Hi - we're moving to Paphos area next March and would welcome advice on the Income Tax situation. Pension will be £13000 per annum but should we stay under UK system or take up Cyprus system? If Cyprus which do you recommend - the 5% or 30% where first 19,000 is tax free. In view of economic climate - every penny counts!

niftififties


----------



## BabsM (May 24, 2008)

Hi there. Welcome to the forum.
I think your question is an easy one. £13000 Sterling equates to roughtly 14300 Euros and is well within the Cyprus tax allowance. Even if you have other income it is probably not going to exceed the allowance. If you reside in Cyprus for over 183 days in the Cyprus financial year (Jan to Dec) you are eligible... why pay more tax than you have to?


----------



## a&jmdodd (Nov 10, 2009)

BabsM said:


> Hi there. Welcome to the forum.
> I think your question is an easy one. £13000 Sterling equates to roughtly 14300 Euros and is well within the Cyprus tax allowance.
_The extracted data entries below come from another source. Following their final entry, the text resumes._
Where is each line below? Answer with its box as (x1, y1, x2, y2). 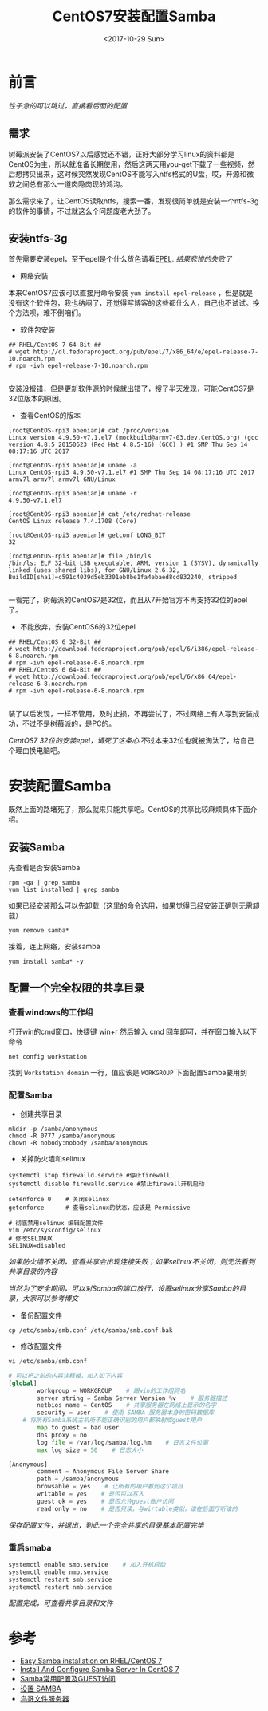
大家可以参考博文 (22, 1294, 78, 1303)
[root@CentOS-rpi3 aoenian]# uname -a (8, 462, 137, 470)
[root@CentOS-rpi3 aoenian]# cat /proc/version (8, 427, 170, 435)
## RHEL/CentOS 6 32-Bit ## (8, 638, 102, 646)
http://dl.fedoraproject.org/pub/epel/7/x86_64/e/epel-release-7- (33, 348, 259, 356)
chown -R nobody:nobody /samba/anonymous (8, 1139, 148, 1147)
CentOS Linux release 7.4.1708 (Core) (8, 518, 137, 526)
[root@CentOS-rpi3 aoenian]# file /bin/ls (8, 552, 152, 561)
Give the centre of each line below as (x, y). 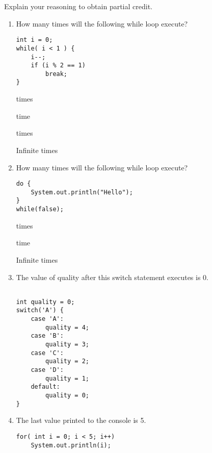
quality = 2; (67, 361)
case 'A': (47, 319)
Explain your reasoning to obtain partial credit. (78, 6)
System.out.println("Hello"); (82, 192)
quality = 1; (67, 378)
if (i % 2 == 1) (58, 66)
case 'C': (47, 353)
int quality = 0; (45, 302)
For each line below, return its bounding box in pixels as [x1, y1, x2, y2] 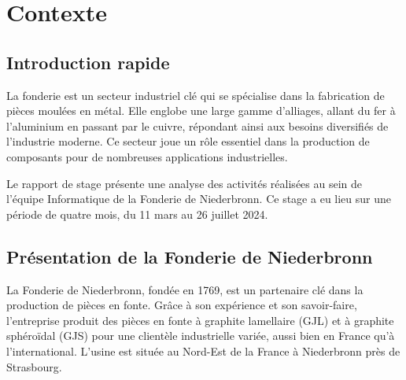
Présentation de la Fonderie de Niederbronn [6, 244, 373, 268]
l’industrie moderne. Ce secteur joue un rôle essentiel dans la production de [6, 133, 370, 149]
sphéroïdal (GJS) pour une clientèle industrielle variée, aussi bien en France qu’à [6, 327, 395, 344]
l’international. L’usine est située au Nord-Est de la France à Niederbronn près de [6, 342, 400, 359]
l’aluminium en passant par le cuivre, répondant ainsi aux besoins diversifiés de [6, 117, 389, 134]
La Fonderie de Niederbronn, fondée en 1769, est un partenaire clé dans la [6, 281, 364, 297]
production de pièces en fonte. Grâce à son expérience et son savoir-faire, [6, 297, 357, 313]
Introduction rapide [6, 50, 170, 74]
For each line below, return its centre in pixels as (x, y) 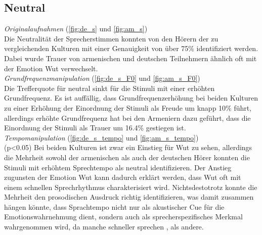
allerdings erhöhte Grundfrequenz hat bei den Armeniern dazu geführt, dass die (127, 117)
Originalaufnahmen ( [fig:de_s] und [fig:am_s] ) (76, 29)
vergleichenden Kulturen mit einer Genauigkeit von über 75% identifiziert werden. (131, 48)
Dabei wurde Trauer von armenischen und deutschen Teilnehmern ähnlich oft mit (130, 58)
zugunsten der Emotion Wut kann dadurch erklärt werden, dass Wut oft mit (123, 177)
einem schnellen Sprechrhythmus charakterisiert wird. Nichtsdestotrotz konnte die (131, 187)
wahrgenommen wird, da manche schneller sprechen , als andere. (104, 227)
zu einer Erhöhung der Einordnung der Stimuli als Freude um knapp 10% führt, (128, 107)
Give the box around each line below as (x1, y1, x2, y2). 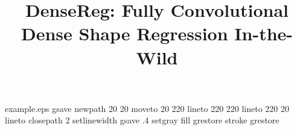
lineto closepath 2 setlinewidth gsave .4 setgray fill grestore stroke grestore (5, 114, 279, 126)
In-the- (234, 21, 293, 46)
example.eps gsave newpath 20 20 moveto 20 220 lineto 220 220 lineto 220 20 (5, 102, 290, 114)
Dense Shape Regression (21, 21, 228, 46)
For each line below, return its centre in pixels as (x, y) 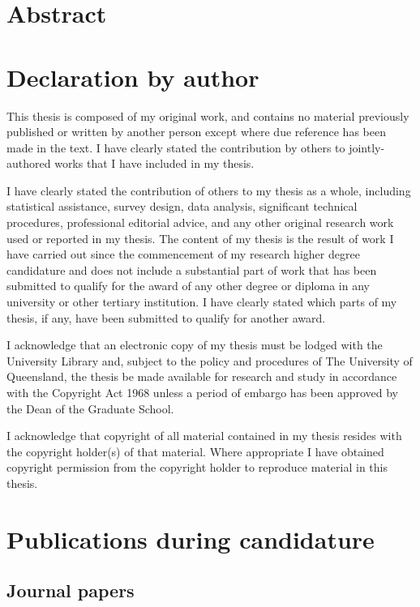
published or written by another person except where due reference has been (196, 132)
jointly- (367, 147)
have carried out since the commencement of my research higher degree (183, 254)
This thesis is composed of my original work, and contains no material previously (208, 115)
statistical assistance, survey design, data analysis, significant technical (182, 206)
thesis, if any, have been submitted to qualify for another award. (166, 317)
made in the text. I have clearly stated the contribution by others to (176, 147)
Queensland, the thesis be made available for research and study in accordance (202, 376)
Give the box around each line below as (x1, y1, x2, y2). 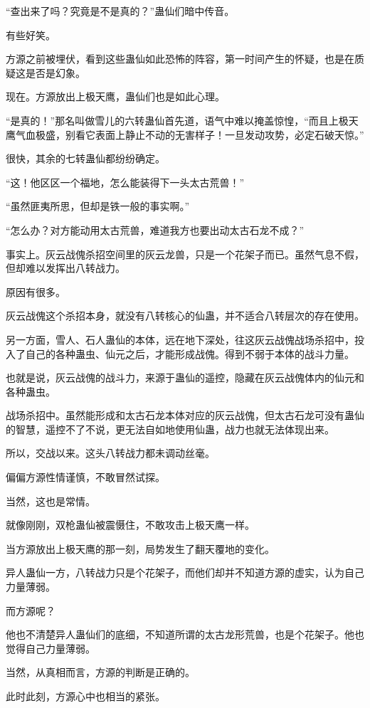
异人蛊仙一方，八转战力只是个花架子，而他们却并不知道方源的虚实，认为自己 (6, 565, 364, 580)
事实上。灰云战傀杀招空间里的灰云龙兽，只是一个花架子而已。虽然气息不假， (6, 246, 364, 261)
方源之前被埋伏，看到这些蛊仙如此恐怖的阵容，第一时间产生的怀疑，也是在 (6, 51, 354, 66)
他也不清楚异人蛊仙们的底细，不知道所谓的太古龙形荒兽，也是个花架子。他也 (6, 627, 364, 642)
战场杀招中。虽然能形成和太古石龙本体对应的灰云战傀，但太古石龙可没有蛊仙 (6, 408, 364, 423)
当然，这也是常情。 (6, 493, 95, 508)
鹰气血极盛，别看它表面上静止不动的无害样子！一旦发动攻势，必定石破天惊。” (6, 127, 364, 142)
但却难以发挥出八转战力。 (6, 260, 125, 275)
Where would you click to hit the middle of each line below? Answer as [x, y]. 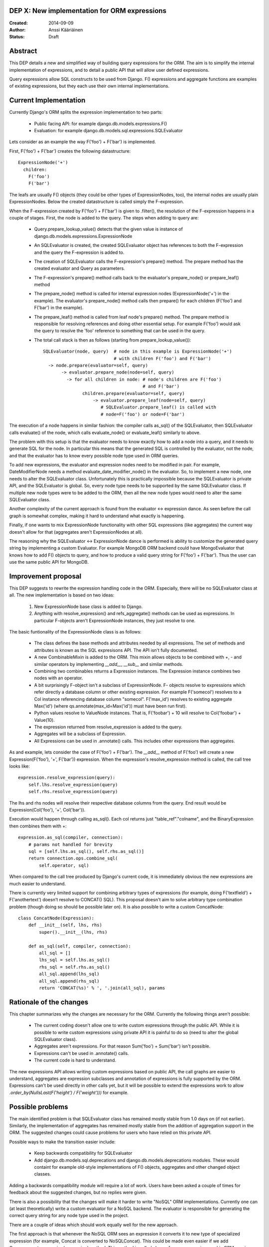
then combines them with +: [38, 826]
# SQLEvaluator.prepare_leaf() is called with [158, 407]
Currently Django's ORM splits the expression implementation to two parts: [86, 112]
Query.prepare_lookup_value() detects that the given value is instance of [108, 229]
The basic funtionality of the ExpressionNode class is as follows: [75, 632]
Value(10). [44, 720]
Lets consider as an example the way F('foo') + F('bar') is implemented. [83, 142]
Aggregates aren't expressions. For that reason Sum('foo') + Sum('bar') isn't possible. [122, 1046]
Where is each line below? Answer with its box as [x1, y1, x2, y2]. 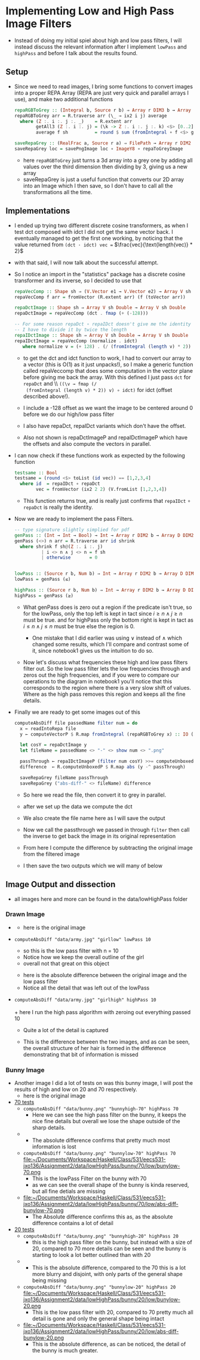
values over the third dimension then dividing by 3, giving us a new [23, 163, 187, 170]
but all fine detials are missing [32, 1188, 106, 1195]
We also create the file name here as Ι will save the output [23, 814, 165, 822]
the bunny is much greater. [32, 1347, 99, 1354]
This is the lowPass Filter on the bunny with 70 [32, 1175, 147, 1182]
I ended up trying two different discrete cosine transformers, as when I [14, 222, 189, 229]
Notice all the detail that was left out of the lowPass [23, 984, 150, 991]
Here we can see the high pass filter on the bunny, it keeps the [32, 1111, 186, 1118]
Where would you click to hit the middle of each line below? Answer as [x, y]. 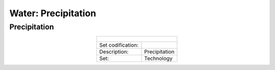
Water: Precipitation [53, 13]
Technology [158, 58]
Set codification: [119, 45]
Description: [114, 52]
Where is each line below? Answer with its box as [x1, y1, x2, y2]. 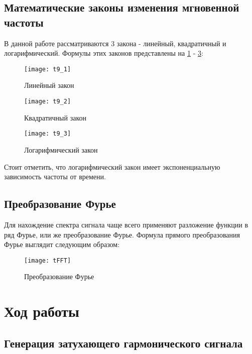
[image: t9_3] [24, 130, 71, 138]
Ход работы [4, 301, 79, 321]
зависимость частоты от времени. [4, 171, 106, 182]
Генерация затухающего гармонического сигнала [4, 335, 243, 350]
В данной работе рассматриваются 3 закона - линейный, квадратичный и [4, 38, 226, 48]
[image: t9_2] [24, 98, 71, 105]
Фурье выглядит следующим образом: [4, 239, 120, 250]
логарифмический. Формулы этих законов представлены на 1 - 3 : [4, 48, 203, 58]
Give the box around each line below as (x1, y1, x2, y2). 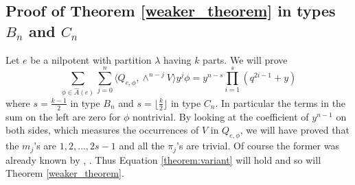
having (163, 52, 192, 66)
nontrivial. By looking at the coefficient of (133, 109, 309, 123)
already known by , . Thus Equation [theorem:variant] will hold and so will (5, 152, 321, 166)
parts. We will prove (203, 52, 288, 66)
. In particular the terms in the (215, 95, 346, 110)
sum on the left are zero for (5, 109, 121, 123)
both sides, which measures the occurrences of (5, 123, 199, 137)
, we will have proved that (240, 123, 350, 137)
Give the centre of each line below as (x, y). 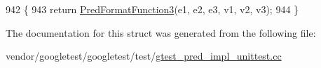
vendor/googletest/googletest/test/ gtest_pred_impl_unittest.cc (144, 56)
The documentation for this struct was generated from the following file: (161, 32)
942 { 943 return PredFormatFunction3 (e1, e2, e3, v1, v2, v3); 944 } (152, 9)
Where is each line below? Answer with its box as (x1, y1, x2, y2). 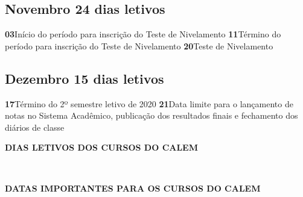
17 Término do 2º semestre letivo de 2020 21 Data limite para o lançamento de (5, 97, 293, 110)
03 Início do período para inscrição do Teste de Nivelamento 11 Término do (5, 28, 281, 40)
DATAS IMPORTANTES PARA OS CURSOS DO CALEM (5, 181, 261, 194)
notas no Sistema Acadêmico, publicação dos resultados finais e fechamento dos (5, 109, 298, 122)
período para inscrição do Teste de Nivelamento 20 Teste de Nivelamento (5, 39, 273, 52)
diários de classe (5, 120, 65, 133)
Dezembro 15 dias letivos (5, 69, 164, 87)
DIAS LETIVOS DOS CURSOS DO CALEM (5, 141, 198, 154)
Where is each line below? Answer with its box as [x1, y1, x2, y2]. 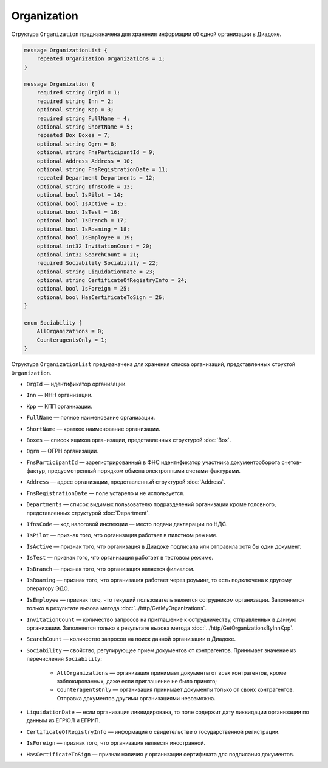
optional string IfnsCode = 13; [36, 183, 134, 190]
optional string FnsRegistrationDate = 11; [36, 166, 168, 173]
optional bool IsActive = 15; [36, 200, 127, 207]
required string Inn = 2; [36, 97, 114, 105]
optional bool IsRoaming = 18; [36, 225, 130, 233]
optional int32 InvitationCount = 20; [36, 242, 152, 250]
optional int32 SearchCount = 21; [36, 251, 140, 258]
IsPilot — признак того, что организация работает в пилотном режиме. [26, 532, 218, 539]
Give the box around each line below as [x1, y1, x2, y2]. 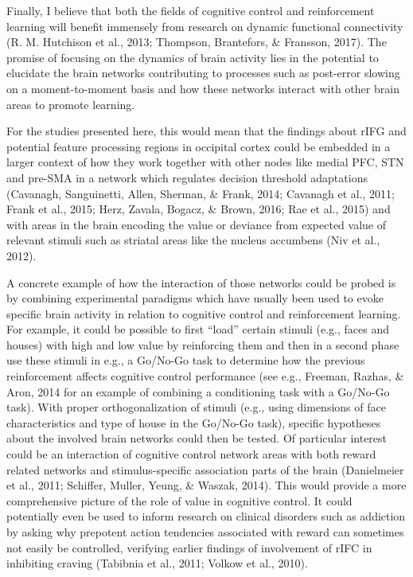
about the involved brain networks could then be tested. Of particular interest [6, 430, 388, 446]
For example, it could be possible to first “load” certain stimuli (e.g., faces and [6, 321, 389, 337]
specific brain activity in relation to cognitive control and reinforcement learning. [6, 305, 401, 322]
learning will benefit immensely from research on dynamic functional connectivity [6, 18, 403, 34]
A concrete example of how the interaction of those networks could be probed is [6, 274, 396, 290]
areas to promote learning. [6, 96, 135, 112]
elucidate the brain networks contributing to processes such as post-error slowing [6, 64, 400, 81]
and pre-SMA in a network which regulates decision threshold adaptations [6, 169, 368, 185]
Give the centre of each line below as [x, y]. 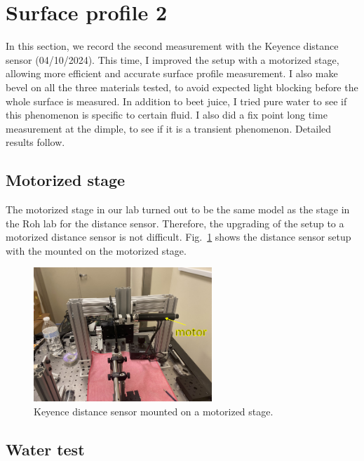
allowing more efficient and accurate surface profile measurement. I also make [172, 73]
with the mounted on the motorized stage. [96, 250]
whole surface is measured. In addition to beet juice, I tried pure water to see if [176, 101]
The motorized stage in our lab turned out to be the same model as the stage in [178, 209]
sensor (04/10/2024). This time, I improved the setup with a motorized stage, [173, 59]
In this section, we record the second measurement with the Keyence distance [172, 46]
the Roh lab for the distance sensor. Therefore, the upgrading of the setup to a [175, 223]
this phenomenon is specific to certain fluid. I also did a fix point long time [167, 115]
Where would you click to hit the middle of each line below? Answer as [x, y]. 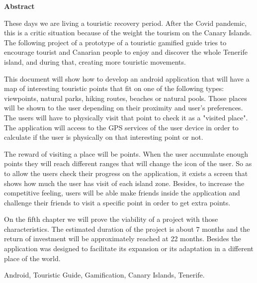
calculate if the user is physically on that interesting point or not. [104, 137]
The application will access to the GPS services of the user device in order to [121, 127]
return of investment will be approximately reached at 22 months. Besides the [123, 238]
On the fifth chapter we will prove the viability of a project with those [111, 219]
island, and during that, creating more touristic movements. [95, 61]
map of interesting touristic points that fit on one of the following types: [114, 88]
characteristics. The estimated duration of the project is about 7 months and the [127, 229]
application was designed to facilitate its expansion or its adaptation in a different [129, 248]
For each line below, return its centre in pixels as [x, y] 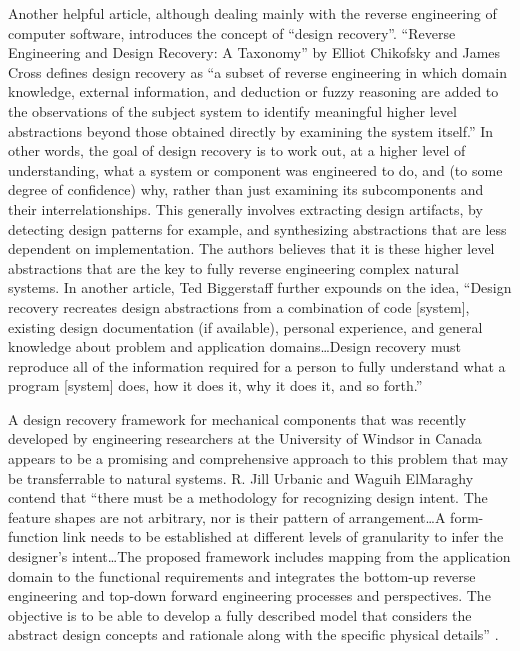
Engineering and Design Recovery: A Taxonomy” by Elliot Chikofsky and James [254, 52]
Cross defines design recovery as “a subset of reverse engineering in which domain [257, 71]
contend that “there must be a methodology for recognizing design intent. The [248, 497]
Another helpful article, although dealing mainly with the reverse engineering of [252, 13]
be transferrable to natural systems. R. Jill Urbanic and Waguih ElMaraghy [241, 477]
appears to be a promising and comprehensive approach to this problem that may [258, 458]
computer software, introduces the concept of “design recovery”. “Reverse [232, 32]
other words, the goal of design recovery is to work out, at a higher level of [237, 150]
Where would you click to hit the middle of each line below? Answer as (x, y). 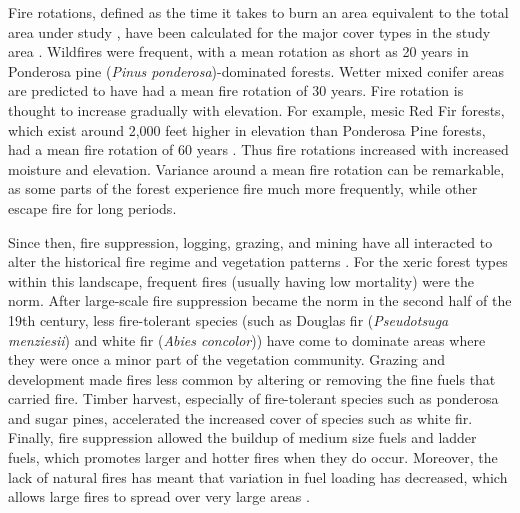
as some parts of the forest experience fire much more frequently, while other (243, 188)
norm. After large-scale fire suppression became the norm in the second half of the (260, 300)
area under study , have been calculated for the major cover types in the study (249, 31)
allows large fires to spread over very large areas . (159, 496)
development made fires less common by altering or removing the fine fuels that (252, 378)
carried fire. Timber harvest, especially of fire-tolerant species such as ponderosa (253, 398)
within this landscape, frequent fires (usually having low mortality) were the (241, 280)
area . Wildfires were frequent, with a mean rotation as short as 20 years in (238, 51)
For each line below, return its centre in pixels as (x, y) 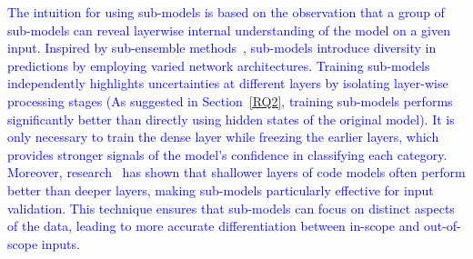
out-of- (442, 226)
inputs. (60, 243)
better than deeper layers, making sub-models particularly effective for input (221, 189)
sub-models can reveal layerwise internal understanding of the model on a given (229, 30)
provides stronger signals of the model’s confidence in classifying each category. (227, 154)
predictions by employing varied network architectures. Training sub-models (219, 65)
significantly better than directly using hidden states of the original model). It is (231, 119)
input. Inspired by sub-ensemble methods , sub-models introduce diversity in (222, 48)
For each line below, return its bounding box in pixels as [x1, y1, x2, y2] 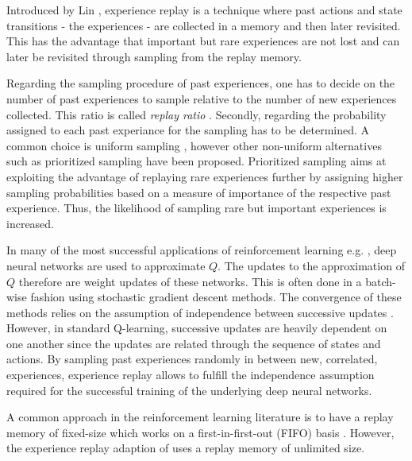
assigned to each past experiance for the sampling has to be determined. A [6, 122, 370, 138]
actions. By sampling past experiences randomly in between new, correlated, [6, 351, 378, 367]
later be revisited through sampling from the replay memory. [6, 48, 302, 64]
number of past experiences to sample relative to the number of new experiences [6, 90, 397, 107]
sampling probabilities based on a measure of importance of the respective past [6, 184, 391, 200]
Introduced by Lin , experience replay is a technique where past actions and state [6, 2, 402, 17]
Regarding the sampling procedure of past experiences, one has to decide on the [6, 75, 395, 91]
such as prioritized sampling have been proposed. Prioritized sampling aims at [6, 153, 387, 169]
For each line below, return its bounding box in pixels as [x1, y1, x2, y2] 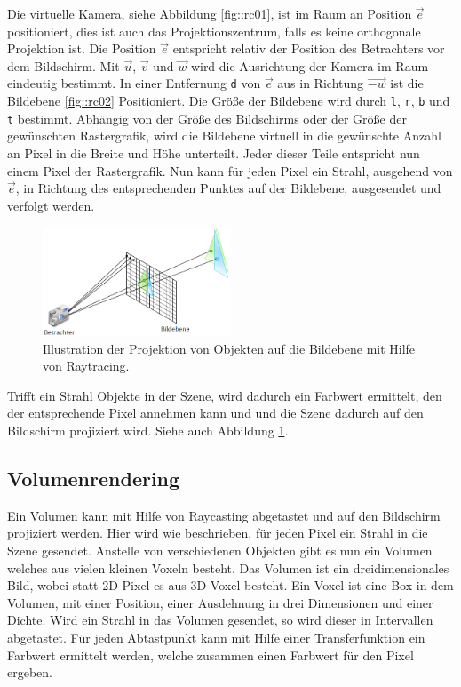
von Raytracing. [43, 356, 130, 375]
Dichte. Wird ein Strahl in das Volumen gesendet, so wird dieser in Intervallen [7, 611, 433, 629]
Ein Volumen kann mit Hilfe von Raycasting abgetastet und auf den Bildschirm [7, 506, 441, 524]
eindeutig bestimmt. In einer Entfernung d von [7, 74, 261, 92]
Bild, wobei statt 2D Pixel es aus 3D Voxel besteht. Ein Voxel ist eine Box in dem [7, 576, 454, 595]
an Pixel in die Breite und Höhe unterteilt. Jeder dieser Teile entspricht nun [7, 143, 420, 162]
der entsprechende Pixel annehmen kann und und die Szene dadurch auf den [7, 403, 424, 422]
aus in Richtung [277, 74, 364, 92]

Even if you have other income it is probably not going to exceed the allowance. If you reside in Cyprus for over 183 days in the Cyprus financial year (Jan to Dec) you are eligible... why pay more tax than you have to?


thanks for your reply - so much to think about, so little time!!!


----------



## Veronica (Apr 5, 2008)

No contest.

De-register for tax in the UK and register over here. 

Veronica


----------



## Toxan (Dec 29, 2010)

Did you make it over?


----------